REQUIRED ACTION: In full and exactly, please return the records, but keep out the pictures.

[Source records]
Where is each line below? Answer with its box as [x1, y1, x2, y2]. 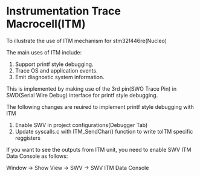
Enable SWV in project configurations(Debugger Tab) [15, 121, 148, 128]
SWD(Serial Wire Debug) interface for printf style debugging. [6, 91, 158, 99]
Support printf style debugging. [15, 60, 94, 68]
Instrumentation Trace [6, 4, 121, 18]
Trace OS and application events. [15, 67, 98, 74]
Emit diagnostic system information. [15, 73, 105, 80]
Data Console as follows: [6, 152, 68, 160]
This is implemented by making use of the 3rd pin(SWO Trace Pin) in [6, 85, 177, 92]
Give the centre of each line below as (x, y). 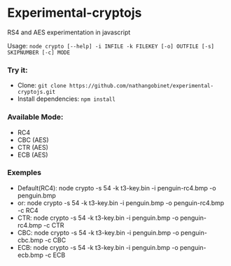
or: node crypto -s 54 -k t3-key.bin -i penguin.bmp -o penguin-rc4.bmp (121, 203)
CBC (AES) (33, 140)
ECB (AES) (33, 155)
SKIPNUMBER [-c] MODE (39, 52)
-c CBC (55, 240)
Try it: (17, 70)
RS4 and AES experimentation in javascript (69, 32)
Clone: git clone (42, 85)
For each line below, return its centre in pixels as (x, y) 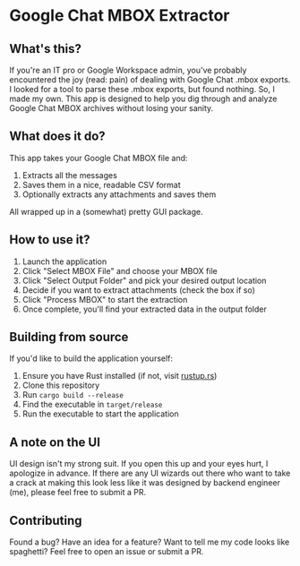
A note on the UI (55, 442)
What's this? (46, 49)
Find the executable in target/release (92, 405)
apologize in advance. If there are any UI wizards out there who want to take (150, 473)
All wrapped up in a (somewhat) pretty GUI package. (106, 211)
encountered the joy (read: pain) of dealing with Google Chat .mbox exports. (150, 80)
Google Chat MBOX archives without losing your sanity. (111, 108)
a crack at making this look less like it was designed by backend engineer (145, 483)
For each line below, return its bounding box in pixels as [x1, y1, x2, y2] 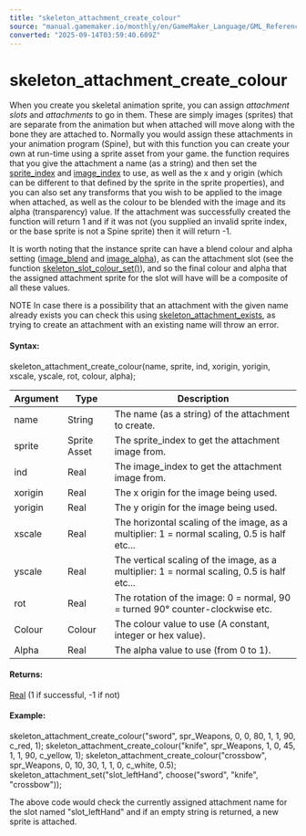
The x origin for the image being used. [114, 486, 278, 498]
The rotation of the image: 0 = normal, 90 [114, 590, 291, 603]
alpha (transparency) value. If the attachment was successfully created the [9, 206, 291, 217]
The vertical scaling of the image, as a [114, 553, 278, 566]
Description [177, 392, 229, 404]
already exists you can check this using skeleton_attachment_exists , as [9, 309, 276, 320]
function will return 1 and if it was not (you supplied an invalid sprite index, [9, 216, 288, 227]
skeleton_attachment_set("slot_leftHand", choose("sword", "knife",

ANSWER SECTION:
Where is each line below? Answer with its box as [x1, y1, x2, y2]. 
Enable SWV in project configurations(Debugger Tab) [15, 121, 148, 128]
SWD(Serial Wire Debug) interface for printf style debugging. [6, 91, 158, 99]
Support printf style debugging. [15, 60, 94, 68]
Instrumentation Trace [6, 4, 121, 18]
Trace OS and application events. [15, 67, 98, 74]
Emit diagnostic system information. [15, 73, 105, 80]
Data Console as follows: [6, 152, 68, 160]
This is implemented by making use of the 3rd pin(SWO Trace Pin) in [6, 85, 177, 92]
Give the centre of each line below as (x, y). 
or: node crypto -s 54 -k t3-key.bin -i penguin.bmp -o penguin-rc4.bmp (121, 203)
CBC (AES) (33, 140)
ECB (AES) (33, 155)
SKIPNUMBER [-c] MODE (39, 52)
-c CBC (55, 240)
Try it: (17, 70)
RS4 and AES experimentation in javascript (69, 32)
Clone: git clone (42, 85)
For each line below, return its centre in pixels as (x, y) 
A note on the UI (55, 442)
What's this? (46, 49)
Find the executable in target/release (92, 405)
apologize in advance. If there are any UI wizards out there who want to take (150, 473)
All wrapped up in a (somewhat) pretty GUI package. (106, 211)
encountered the joy (read: pain) of dealing with Google Chat .mbox exports. (150, 80)
Google Chat MBOX archives without losing your sanity. (111, 108)
a crack at making this look less like it was designed by backend engineer (145, 483)
For each line below, return its bounding box in pixels as [x1, y1, x2, y2] 
The x origin for the image being used. [114, 486, 278, 498]
The rotation of the image: 0 = normal, 90 [114, 590, 291, 603]
alpha (transparency) value. If the attachment was successfully created the [9, 206, 291, 217]
The vertical scaling of the image, as a [114, 553, 278, 566]
Description [177, 392, 229, 404]
already exists you can check this using skeleton_attachment_exists , as [9, 309, 276, 320]
function will return 1 and if it was not (you supplied an invalid sprite index, [9, 216, 288, 227]
skeleton_attachment_set("slot_leftHand", choose("sword", "knife",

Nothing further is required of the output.